The figures given below in phr denote parts by weight of the relevant component per 100 parts by weight of all EPDM polymer components of the PSA, in other words, for example, without taking account of the tackifier resins. The EPDM polymer components here encompass all solid EPDM rubbers and also any liquid EPDM rubbers present (at room temperature).

The wt % datum is always based on the composition of the overall PSA.

Moreover, the possibility of crosslinking them using high-energy beams, UV light or chemicals such as peroxides, phenolic resins or sulfur compounds is an advantage.

The EPDM rubber, furthermore, may be functionalized with further functional groups such as, for example, silanes, acrylates or maleic anhydride, by means of reactive grafting, for example.
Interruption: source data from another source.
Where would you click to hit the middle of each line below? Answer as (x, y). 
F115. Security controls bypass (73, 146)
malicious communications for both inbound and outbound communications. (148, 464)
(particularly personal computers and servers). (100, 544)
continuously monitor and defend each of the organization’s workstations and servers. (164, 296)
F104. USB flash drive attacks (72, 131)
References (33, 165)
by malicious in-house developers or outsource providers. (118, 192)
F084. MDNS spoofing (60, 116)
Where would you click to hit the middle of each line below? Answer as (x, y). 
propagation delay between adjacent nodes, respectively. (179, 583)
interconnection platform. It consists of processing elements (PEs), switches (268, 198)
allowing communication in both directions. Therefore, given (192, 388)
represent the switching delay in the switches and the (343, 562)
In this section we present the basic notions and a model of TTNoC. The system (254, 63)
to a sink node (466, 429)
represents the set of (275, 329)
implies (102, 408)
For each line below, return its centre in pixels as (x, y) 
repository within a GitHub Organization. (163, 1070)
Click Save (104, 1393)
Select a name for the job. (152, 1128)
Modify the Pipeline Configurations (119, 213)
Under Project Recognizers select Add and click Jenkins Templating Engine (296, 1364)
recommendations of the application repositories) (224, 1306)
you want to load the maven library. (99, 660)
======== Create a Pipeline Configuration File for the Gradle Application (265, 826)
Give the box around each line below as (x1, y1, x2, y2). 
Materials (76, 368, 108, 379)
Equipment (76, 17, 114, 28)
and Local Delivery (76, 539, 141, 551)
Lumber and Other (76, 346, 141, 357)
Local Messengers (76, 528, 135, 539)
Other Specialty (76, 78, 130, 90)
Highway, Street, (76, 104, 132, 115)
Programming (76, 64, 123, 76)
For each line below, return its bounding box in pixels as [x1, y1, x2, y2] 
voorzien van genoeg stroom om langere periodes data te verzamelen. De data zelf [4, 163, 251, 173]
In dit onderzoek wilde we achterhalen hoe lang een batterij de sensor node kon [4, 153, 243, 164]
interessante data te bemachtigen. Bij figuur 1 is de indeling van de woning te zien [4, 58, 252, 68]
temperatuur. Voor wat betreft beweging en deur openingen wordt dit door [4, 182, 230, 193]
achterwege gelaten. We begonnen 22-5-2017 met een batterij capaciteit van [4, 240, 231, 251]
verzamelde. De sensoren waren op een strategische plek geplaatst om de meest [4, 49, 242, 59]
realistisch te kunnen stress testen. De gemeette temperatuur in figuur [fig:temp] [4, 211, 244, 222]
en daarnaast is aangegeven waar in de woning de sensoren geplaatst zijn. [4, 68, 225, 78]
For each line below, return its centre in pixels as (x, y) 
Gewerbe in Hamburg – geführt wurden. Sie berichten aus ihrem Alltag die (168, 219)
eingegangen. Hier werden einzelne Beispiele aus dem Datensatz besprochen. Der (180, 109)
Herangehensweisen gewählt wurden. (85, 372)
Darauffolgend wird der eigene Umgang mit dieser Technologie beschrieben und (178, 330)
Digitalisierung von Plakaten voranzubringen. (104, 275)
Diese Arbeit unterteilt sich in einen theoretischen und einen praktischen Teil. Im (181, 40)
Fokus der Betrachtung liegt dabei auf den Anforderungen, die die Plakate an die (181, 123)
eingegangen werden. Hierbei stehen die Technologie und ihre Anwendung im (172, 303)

These functionalities likewise permit subsequent crosslinking.

In addition, crosslinkers and crosslinking promoters may be admixed. Suitable crosslinkers for electron beam crosslinking and peroxide crosslinking are, for example, di- or polyfunctional acrylates, maleimides, quinones, cyanurates, di- or polyfunctional isocyanates (including those in blocked form), or di- or polyfunctional epoxides.

EPDM rubbers are ethylene-propylene rubbers with a diene. EPDM rubbers of the invention comprise besides ethylene and propylene, as a diene, according to one preferred variant, ethylidene-norbornene (ENB), dicyclopentadiene or 5-vinyl-2-norbornene.
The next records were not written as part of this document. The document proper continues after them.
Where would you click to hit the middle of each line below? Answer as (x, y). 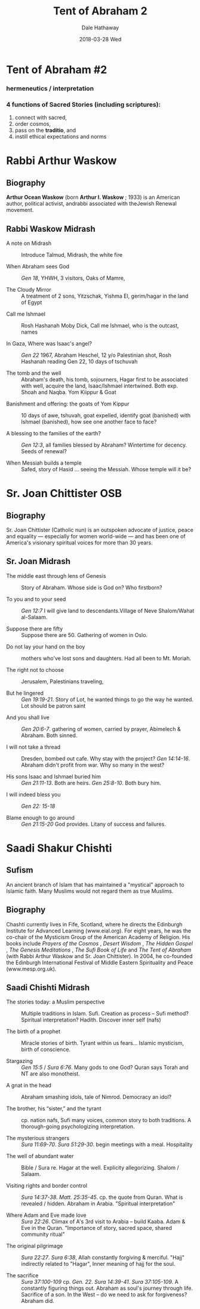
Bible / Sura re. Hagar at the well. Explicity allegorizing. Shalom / (100, 1168)
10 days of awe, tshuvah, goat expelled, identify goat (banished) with (106, 415)
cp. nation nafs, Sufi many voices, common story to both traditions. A (106, 1120)
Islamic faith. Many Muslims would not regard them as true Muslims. (90, 891)
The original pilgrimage (35, 1246)
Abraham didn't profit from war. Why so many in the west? (93, 765)
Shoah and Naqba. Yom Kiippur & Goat (69, 392)
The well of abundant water (40, 1156)
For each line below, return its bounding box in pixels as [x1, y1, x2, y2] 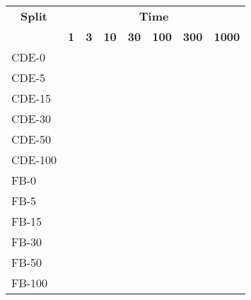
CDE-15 [11, 90, 52, 106]
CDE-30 [11, 110, 52, 127]
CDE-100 [11, 151, 57, 168]
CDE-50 [11, 131, 52, 147]
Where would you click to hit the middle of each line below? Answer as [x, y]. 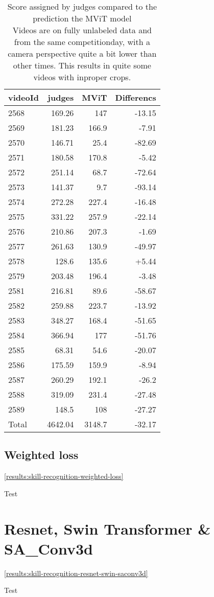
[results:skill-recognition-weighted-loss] [64, 476]
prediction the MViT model [82, 18]
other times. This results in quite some [82, 65]
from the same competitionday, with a [82, 42]
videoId [23, 97]
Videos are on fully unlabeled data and [82, 30]
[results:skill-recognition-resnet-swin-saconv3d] [76, 573]
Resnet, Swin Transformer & [108, 528]
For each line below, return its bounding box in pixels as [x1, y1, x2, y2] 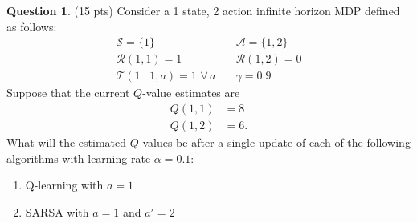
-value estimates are [142, 84, 240, 101]
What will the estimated [6, 133, 127, 150]
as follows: [6, 18, 57, 34]
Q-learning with [25, 176, 104, 193]
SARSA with [25, 203, 89, 220]
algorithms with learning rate [6, 149, 151, 166]
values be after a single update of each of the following [142, 133, 411, 150]
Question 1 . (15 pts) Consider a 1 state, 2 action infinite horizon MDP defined [6, 2, 400, 18]
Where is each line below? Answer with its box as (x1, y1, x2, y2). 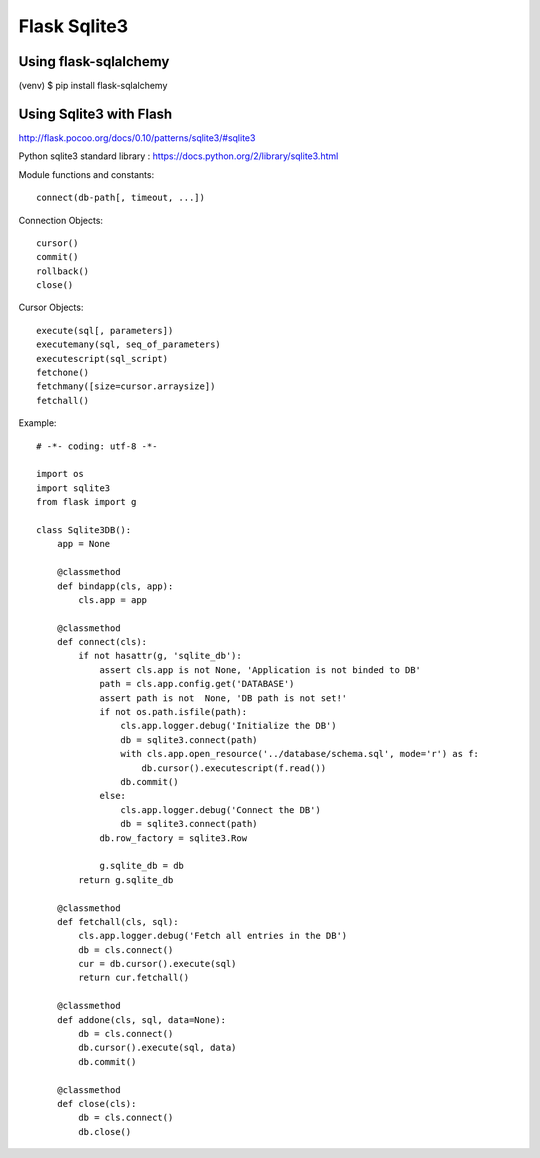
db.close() (78, 1126, 132, 1137)
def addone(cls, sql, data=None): (56, 1014, 227, 1025)
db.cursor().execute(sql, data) (78, 1042, 237, 1054)
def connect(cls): (56, 636, 148, 648)
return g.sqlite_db (78, 874, 174, 885)
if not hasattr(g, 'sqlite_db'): (78, 650, 242, 662)
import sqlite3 (36, 482, 111, 494)
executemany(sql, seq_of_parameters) (36, 339, 222, 350)

The Mooney viscosity (ML 1+4/125° C.) of the EPDM rubbers, measured according to DIN 53523, is preferably at least 20 to 120, more preferably 40 to 90, and more particularly 50 to 80.

The EPDM rubbers may have been admixed with inert release assistants such as talc, silicates (talc, clay, mica), zinc stearate, and PVC powders, more particularly in an order of magnitude of 3 phr.
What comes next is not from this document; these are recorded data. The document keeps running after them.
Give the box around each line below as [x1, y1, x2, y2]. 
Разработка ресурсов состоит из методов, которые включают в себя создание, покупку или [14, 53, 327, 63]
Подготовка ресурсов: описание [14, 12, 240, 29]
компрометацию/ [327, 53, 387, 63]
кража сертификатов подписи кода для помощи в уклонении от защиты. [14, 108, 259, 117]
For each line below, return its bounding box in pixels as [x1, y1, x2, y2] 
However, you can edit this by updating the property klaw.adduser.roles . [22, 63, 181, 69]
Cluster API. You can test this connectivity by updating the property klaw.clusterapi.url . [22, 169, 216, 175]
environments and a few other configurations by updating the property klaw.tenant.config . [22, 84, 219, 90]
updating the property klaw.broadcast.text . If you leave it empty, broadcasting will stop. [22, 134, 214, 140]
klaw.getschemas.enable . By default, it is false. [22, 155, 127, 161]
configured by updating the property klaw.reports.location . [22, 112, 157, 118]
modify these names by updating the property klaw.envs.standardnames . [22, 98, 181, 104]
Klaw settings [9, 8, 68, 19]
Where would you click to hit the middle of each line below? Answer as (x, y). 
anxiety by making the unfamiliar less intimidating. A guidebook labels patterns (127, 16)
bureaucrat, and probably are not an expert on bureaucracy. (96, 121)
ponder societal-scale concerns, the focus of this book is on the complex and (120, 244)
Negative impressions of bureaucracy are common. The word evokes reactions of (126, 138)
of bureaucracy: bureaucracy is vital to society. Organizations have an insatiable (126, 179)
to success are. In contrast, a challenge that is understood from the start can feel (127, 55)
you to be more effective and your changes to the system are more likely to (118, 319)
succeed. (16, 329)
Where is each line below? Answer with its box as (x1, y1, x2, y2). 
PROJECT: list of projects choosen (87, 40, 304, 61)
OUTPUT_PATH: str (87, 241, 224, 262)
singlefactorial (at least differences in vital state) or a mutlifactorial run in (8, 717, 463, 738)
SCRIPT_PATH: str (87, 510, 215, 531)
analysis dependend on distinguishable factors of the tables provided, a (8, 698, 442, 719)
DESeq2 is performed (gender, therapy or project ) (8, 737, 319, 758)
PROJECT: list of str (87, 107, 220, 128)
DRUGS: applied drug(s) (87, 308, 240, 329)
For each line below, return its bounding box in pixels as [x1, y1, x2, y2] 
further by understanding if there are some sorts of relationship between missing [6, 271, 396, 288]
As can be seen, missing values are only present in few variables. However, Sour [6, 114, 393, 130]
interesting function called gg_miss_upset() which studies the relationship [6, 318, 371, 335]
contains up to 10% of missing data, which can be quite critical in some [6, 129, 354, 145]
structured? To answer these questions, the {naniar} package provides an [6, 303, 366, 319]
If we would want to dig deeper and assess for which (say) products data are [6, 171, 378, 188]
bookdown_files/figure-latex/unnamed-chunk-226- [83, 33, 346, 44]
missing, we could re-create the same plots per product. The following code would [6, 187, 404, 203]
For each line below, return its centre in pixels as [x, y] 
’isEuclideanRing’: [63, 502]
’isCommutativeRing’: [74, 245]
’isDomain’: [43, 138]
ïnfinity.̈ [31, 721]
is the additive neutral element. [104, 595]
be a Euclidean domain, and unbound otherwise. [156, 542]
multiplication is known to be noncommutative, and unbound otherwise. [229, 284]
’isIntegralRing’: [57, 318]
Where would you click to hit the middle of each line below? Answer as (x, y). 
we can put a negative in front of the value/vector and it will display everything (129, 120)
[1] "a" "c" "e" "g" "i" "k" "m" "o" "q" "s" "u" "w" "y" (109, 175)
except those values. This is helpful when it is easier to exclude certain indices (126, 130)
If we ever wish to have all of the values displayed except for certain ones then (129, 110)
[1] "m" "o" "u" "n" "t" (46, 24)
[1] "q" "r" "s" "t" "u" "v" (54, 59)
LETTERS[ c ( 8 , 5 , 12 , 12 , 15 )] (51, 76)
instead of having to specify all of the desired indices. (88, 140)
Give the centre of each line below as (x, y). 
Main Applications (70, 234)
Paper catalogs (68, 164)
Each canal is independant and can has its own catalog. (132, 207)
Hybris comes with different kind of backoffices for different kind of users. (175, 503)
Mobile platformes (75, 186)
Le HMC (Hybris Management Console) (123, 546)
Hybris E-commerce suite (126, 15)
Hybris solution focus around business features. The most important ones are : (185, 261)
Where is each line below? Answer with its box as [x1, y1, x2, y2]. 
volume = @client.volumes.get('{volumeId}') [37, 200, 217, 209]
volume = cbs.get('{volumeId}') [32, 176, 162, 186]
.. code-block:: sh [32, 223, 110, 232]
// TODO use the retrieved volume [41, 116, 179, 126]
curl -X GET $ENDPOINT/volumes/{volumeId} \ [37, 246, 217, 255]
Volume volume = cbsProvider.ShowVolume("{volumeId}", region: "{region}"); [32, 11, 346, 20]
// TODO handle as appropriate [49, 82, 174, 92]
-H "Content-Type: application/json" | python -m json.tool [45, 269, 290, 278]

The release assistants are preferably selected from the group consisting of talc, silicates (talc, clay, mica), zinc stearate, and PVC powder.

Furthermore, preferably, the EPDM rubber may be admixed with thermoplastic elastomers such as synthetic rubbers, for example, with a fraction of up to 5 wt %, for the purpose of improving the processing qualities.

Particular representatives in this context include the particularly compatible styrene-isoprene-styrene (SIS) and styrene-butadiene-styrene (SBS) grades.

Besides one or more solid EPDM rubbers, PSAs of the invention may preferably comprise at least one liquid EPDM rubber, with the liquid EPDM rubber(s) being likewise plasticizer-free.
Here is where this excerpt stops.